# Frequentists Fight Back

Frequentist methods are sometimes described as “classical”, though most have only appeared in recent decades and new ones are under development as you read this. Whatever we call it, this branch of statistics is very much alive.

*Frequentist-leaning statisticians have numerous responses to Bayesian criticisms that may not be widely known. Broadly speaking, these rebuttals assert that Bayesian criticisms of Frequentist approaches rely on circular arguments, are self-refuting, rest mostly on semantics, or are mainly of interest to academics and irrelevant in practice. Below, I've briefly summarized the ones I’m aware of from memory and in my own words.*

What is "Bayesian"? The meaning of the term is often unclear. Is it objective Bayes, subjective Bayes, approximate Bayes, empirical Bayes, or all of the above? Are Bayesian networks Bayesian? Bayesian methods are complicated and confusing even to academic statisticians!
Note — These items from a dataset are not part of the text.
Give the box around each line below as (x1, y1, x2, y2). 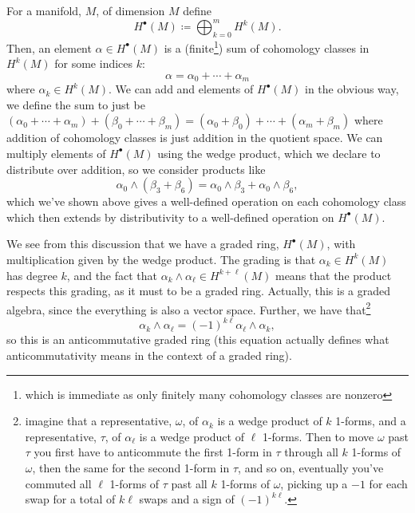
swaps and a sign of (139, 491, 235, 507)
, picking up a (280, 475, 348, 491)
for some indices (54, 55, 133, 72)
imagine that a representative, (25, 412, 172, 429)
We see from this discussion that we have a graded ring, (6, 235, 279, 252)
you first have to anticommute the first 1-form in (34, 444, 272, 460)
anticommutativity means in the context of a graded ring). (6, 347, 292, 364)
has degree (6, 266, 57, 283)
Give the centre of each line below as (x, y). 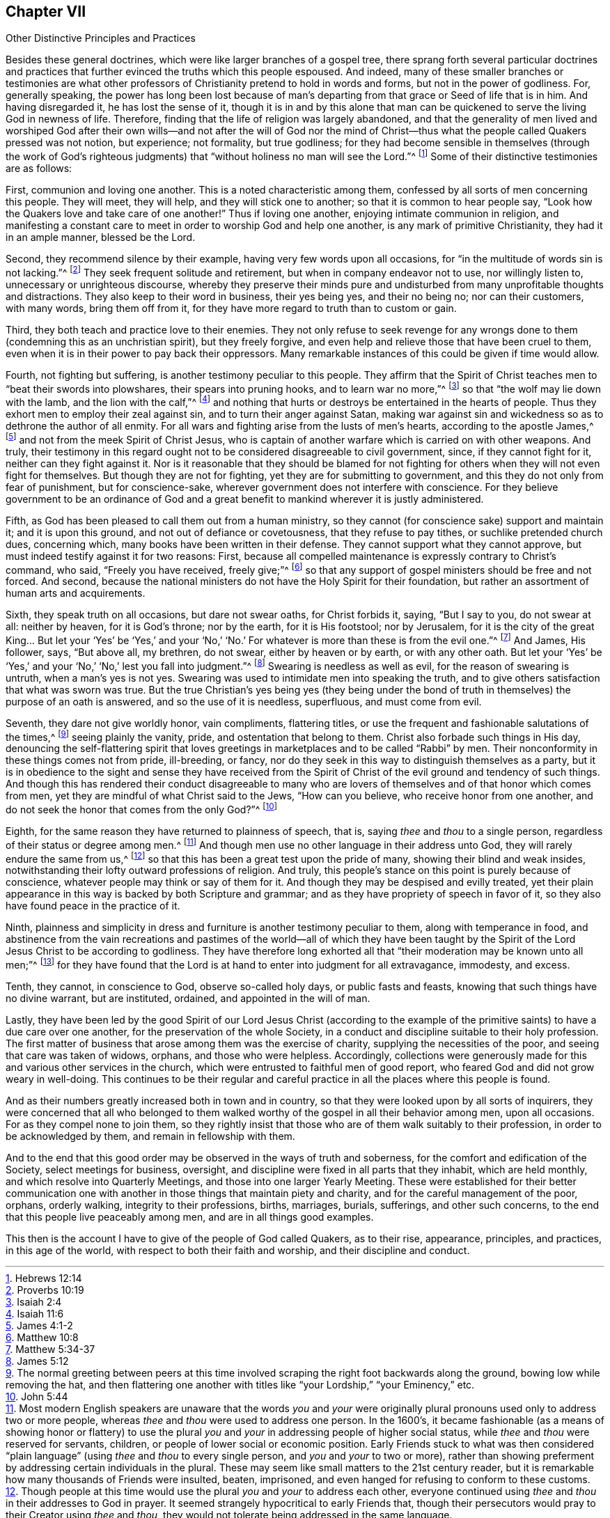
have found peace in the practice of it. (93, 906)
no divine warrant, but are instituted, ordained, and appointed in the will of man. (188, 998)
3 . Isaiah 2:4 (34, 1301)
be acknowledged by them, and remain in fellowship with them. (150, 1136)
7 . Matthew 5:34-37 (50, 1349)
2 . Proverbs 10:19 (45, 1290)
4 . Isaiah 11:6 (35, 1313)
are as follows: (39, 169)
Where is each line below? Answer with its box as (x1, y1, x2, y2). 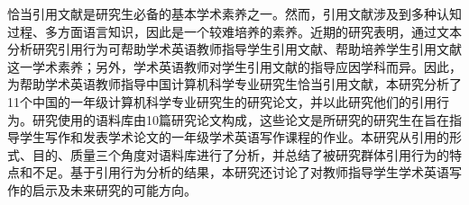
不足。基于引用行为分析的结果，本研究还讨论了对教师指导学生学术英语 (32, 163, 449, 182)
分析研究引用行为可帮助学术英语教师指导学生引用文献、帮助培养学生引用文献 (7, 40, 462, 58)
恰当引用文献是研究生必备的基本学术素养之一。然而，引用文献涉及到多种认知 (7, 4, 462, 22)
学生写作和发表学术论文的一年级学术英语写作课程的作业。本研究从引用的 (19, 128, 449, 147)
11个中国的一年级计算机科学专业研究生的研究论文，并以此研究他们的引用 (7, 92, 437, 111)
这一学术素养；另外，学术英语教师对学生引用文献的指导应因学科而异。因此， (7, 57, 462, 76)
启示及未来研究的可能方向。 (32, 180, 197, 199)
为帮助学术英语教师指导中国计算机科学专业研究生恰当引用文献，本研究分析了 (7, 75, 462, 94)
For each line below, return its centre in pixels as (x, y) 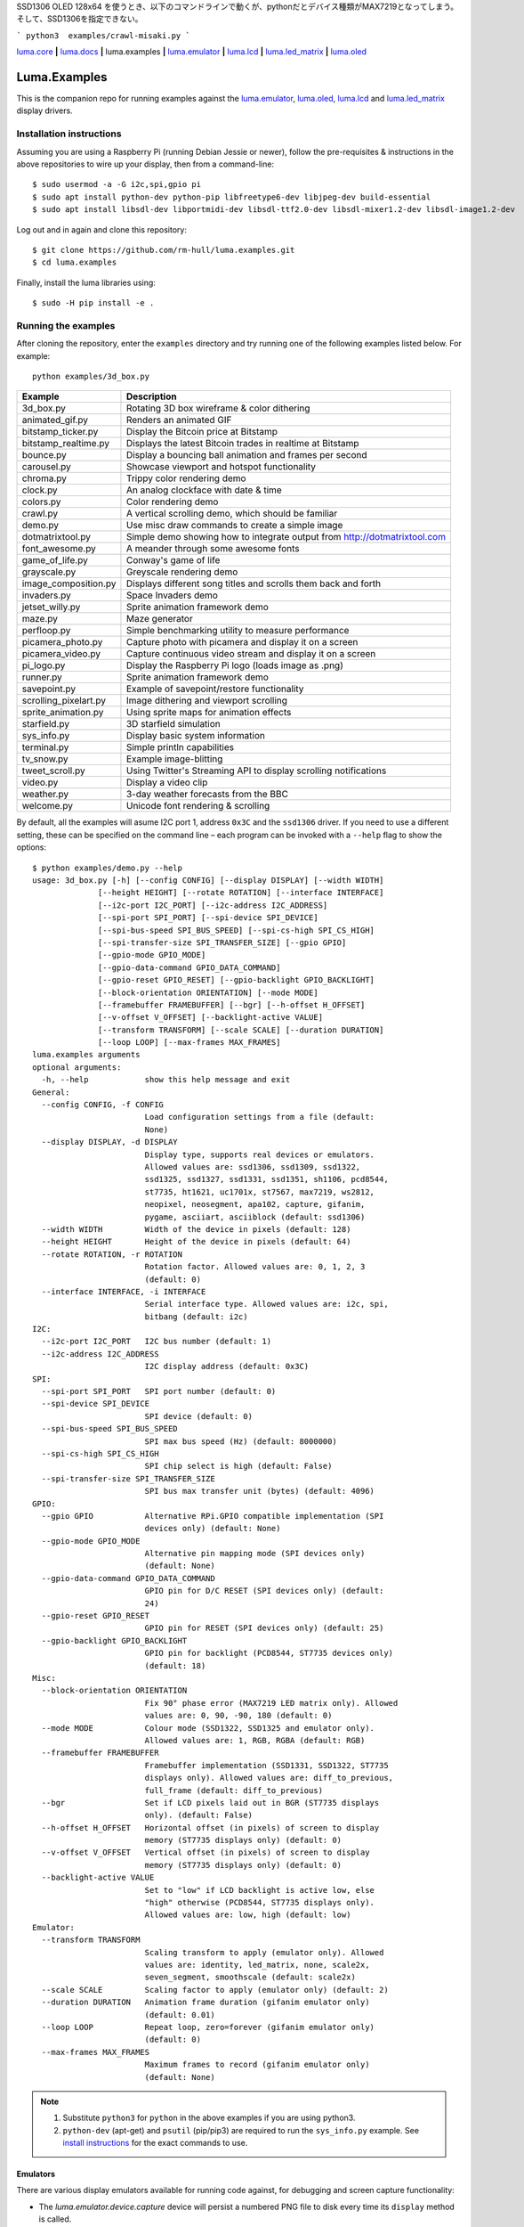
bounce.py (44, 455)
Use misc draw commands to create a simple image (234, 526)
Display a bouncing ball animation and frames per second (247, 455)
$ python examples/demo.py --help (107, 868)
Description (151, 396)
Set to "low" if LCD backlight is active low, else (260, 1890)
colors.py (41, 502)
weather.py (45, 795)
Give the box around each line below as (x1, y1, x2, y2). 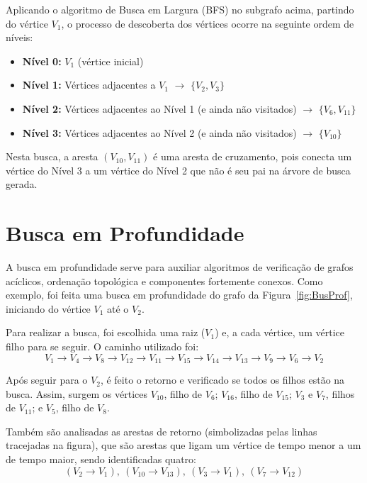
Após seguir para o (6, 372, 88, 387)
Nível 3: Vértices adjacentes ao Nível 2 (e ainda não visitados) (22, 125, 297, 140)
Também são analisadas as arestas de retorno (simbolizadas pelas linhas (6, 423, 317, 438)
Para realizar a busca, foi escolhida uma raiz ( (6, 325, 205, 340)
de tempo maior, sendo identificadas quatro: (6, 452, 196, 467)
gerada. (6, 177, 38, 191)
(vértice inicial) (77, 53, 144, 68)
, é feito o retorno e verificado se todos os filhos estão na (100, 372, 345, 387)
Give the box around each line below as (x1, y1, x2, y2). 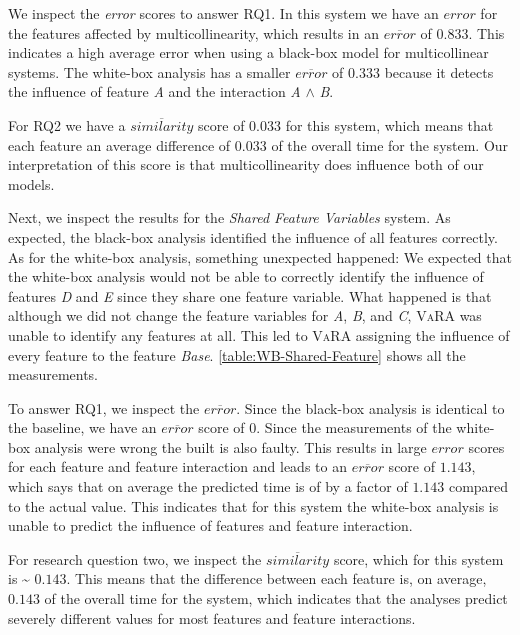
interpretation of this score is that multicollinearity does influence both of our (8, 154, 484, 175)
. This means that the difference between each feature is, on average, (66, 568, 487, 589)
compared (448, 476, 509, 497)
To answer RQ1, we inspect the (8, 397, 200, 418)
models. (8, 173, 55, 194)
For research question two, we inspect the (8, 548, 262, 569)
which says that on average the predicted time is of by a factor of (8, 476, 408, 497)
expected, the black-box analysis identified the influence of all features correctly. (8, 226, 498, 247)
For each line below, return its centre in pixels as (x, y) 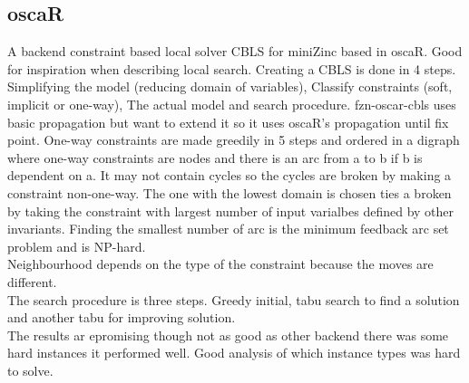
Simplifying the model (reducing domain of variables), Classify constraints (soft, (230, 86)
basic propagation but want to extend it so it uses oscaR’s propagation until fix (228, 122)
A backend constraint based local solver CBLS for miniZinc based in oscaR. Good (235, 51)
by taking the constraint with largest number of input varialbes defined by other (231, 211)
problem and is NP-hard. (77, 246)
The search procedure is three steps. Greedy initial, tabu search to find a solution (234, 299)
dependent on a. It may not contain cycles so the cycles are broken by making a (230, 175)
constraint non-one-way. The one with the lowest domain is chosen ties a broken (230, 192)
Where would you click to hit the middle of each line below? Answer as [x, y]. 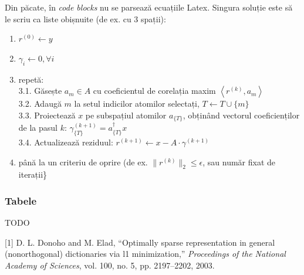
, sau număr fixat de [239, 162]
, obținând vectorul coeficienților [241, 115]
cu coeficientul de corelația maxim [154, 91]
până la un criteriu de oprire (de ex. [83, 162]
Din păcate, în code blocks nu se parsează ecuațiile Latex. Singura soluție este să [149, 7]
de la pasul [38, 128]
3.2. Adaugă [40, 103]
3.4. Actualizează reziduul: [66, 142]
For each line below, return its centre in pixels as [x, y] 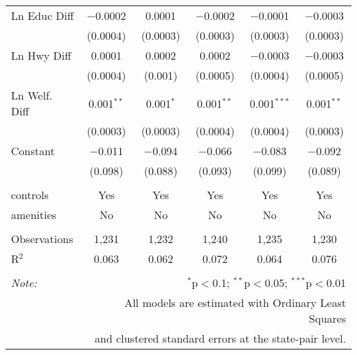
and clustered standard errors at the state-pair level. [220, 338]
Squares [327, 318]
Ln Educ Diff [43, 15]
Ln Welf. [32, 95]
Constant [33, 151]
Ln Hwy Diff [41, 55]
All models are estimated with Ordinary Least [235, 302]
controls [30, 195]
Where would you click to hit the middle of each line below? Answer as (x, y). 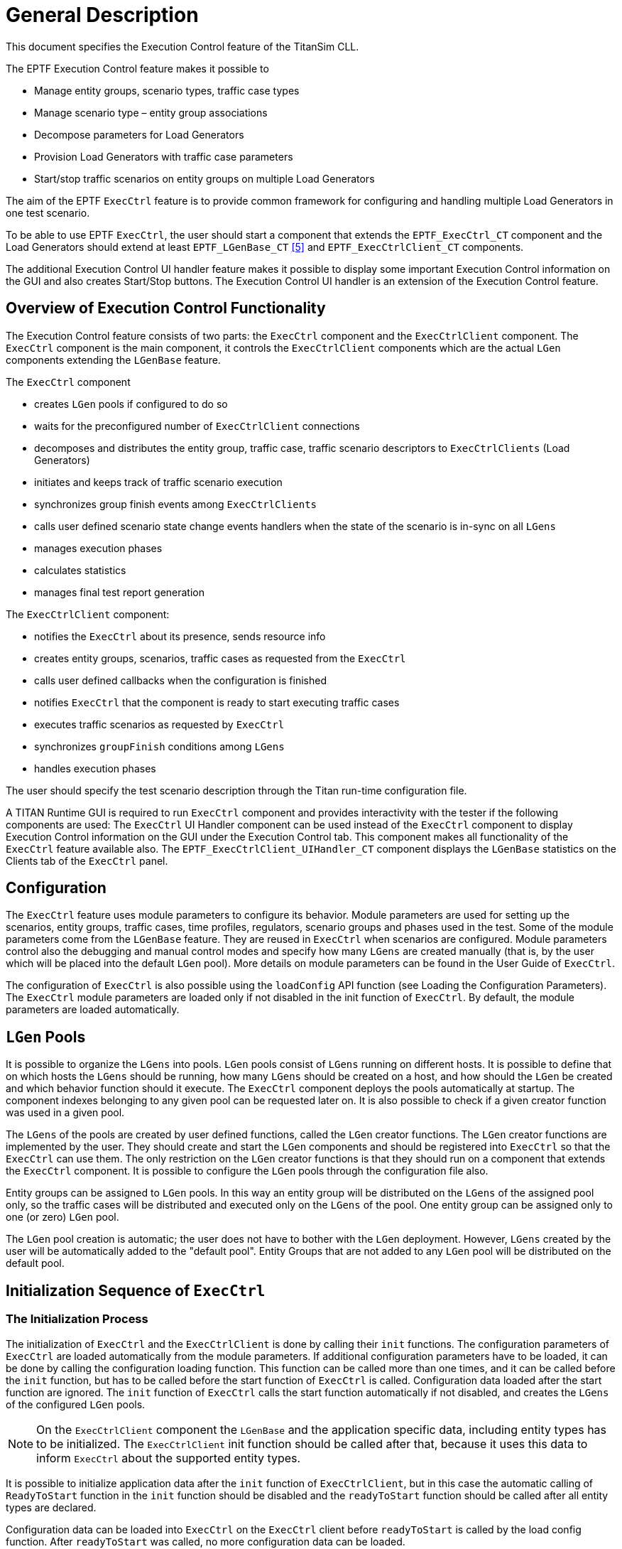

In the "true" Bayesian approach, priors should be set before looking at data. However, an important commandment of statistics is that we should look very closely at the data before analyzing it in depth in order to familiarize ourselves with it, as well as to clean it and set it up for our final analyses. Exploratory modeling is also common at this stage and sometimes essential. If our exploratory data analysis suggests our earlier choice of priors was misguided, do we simply ignore this?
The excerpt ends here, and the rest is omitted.